There are many deal-breaker level tradeoffs to consider when evaluating GSS. But in the end, it works well for Artsy and is so easy to setup and maintain that those tradeoffs may be worth it for you as well. We encountered three big issues when trying to implement GSS.
- You can no longer have admin only or user specific search results since you just get back public search results.
- Updates to search results take around a week or two.
- The ranking logic is magical and non-inspectable or modifiable.
It is important to remember that Google doesn't understand your business. It just wants to provide relevant results to people who come to Google, but people likely come to your site for a different reason. Google's pagerank considers the entire internet of links towards you. This causes some results that are really good globally to be bad for a site specific search. For example, at Artsy, our highest value pages are Artist pages which convert best for our key metrics. Our editorial pages, while nice are our lowest value pages and convert poorly. Google tends to highlight the editorial pages which have many inbound links. We have hacked around this by bumping up artist pages in results but it isn't ideal. Sometimes this works out favorably such as in the Banksy result below (one of our top searches). While SOLR give us artists who may be a misspelling of 'Banksy', GSS gives preferable result set with a mix of editorial content about Banksy and related categories.

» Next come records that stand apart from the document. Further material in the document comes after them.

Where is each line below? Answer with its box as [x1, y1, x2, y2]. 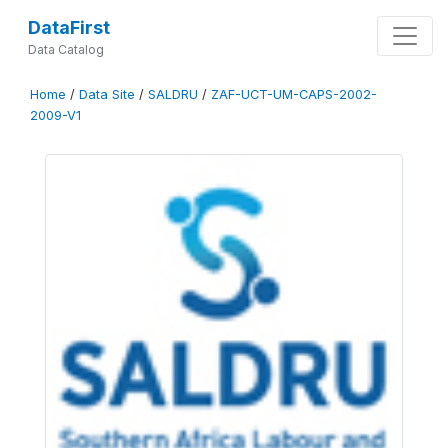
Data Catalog [27, 42, 104, 57]
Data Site [79, 87, 135, 102]
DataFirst [27, 17, 110, 38]
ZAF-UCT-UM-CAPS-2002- [211, 87, 377, 102]
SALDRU [148, 87, 198, 102]
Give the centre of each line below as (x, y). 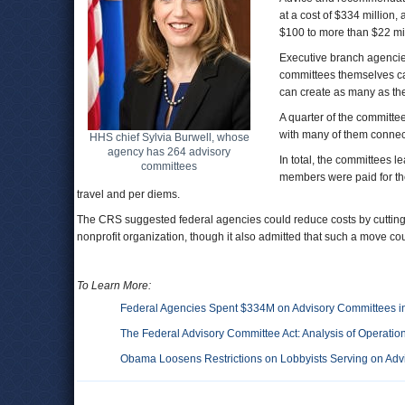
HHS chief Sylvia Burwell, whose (169, 137)
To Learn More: (114, 286)
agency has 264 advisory (169, 152)
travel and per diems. (128, 194)
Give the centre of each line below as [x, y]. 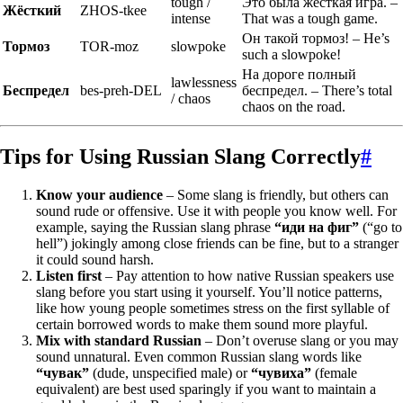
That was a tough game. [310, 18]
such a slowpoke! [291, 54]
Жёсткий [32, 10]
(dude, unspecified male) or [170, 372]
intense [191, 18]
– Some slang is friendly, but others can [276, 194]
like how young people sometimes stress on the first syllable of [213, 308]
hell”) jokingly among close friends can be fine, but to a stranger [217, 243]

Getting the most out of Google Site Search
First, make sure Google indexes your site. Google Site Search merely searches Google's index of your public site. This may highlight issues with indexing that you may want to fix such as improving page titles, descriptions or adding helpful meta information.

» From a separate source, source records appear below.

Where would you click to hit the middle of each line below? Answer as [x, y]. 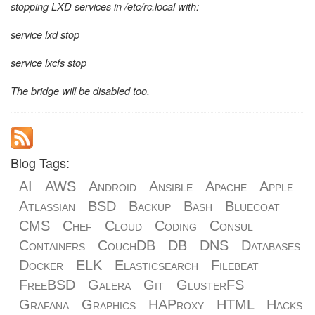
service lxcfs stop [49, 62]
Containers [52, 245]
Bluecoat [252, 206]
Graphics [109, 304]
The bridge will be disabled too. [80, 90]
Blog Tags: [40, 162]
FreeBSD [47, 284]
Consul [231, 225]
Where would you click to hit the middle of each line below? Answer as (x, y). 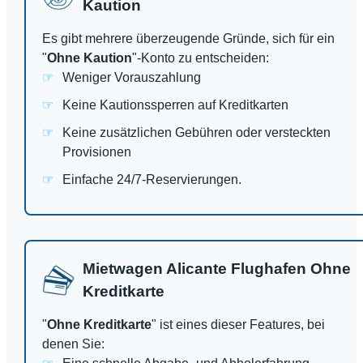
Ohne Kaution (90, 58)
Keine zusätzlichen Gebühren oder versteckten (196, 133)
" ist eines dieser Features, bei (238, 325)
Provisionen (97, 152)
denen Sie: (73, 344)
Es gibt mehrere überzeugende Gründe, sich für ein (188, 39)
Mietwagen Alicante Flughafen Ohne (217, 269)
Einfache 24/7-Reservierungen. (152, 180)
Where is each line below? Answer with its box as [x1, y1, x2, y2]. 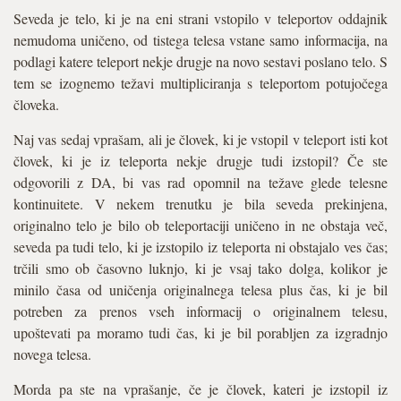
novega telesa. [13, 345, 91, 363]
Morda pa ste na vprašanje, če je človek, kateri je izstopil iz [13, 380, 388, 398]
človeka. [13, 95, 59, 114]
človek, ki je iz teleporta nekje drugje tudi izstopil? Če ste [13, 151, 388, 170]
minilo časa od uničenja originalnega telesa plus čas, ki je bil [13, 280, 388, 299]
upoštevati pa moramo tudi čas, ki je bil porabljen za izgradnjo [13, 323, 388, 342]
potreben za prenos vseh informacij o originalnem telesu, [13, 302, 388, 320]
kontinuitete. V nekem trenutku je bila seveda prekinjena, [13, 194, 388, 213]

Google Site Search JSON API
The most important next step is to use the JSON API instead of letting Google render the results for you. GSS looks like Google Search (with some theming options). Google-style UI in your site is both conceptually and visually jarring to your users. Your designer may eventually want to move some things around so you might as well just start by rendering the results yourself.

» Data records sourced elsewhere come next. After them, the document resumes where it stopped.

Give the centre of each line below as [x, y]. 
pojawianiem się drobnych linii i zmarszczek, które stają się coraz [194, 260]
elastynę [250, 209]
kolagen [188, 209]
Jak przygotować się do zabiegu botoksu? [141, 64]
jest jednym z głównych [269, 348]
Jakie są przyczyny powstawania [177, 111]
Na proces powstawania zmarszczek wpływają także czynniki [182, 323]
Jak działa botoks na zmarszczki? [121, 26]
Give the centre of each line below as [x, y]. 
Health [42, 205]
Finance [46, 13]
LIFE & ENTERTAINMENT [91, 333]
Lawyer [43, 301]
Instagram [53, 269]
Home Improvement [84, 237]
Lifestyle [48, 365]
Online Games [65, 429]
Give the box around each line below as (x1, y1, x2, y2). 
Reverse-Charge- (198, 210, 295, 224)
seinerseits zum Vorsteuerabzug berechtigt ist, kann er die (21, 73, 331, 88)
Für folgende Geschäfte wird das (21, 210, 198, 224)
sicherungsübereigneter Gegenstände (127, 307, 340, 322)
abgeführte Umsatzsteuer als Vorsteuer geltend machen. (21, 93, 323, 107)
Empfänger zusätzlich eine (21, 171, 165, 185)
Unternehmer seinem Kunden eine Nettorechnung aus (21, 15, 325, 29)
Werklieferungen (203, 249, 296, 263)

In addition to these visual issues, GSS displays your page title, description and image intended for search engine result pages. This information should be changed to be more appropriate to people who are already on your site. See below where we compare a customized Google Site Search page with our own rendered version. We make the results more appropriate to Artsy by changing the order of results, cleaning up page titles and using visual layout.
The GSS JSON API is not your custom API with a connection to your database but you can make it work like one. You no longer get back nicely structured data allowing you to know if the entity is say, an artist or an artwork. You just get back urls and their meta tags. The key to getting good data out of the GSS API is to use a custom Facebook Open Graph implementation (custom og:type) and other custom meta tags.
Note how Banksy appears in a different layout from Articles above. For artist pages, we use a custom OG type called 'artsyinc:artist' which tell us which layout to use when displaying the result. We then include additional data like "og:nationality", "og:birthyear" etc if we need extra information. In addition to improving our layout, this makes Artsy more semantic.
Evaluating Search Changes
In addition to doing internal testing and sending to friends, we used usertesting.org to get a wider spectrum of users. This proved valuable just to see how real people phrase queries. For us, an art site, queries differ between art specialists and people new to art. Being able to see both gave us insights such as making search results more visual than textual.
Overall we were surprised at how well Google Site Search worked for us, a specialized art site. Given our level of customization it is impossible tell that we use it. We will see how well GSS plays out long term but so far, we have improved the search experience on Artsy while making it more semantic in the process. I only wish we had considered GSS a valid option earlier.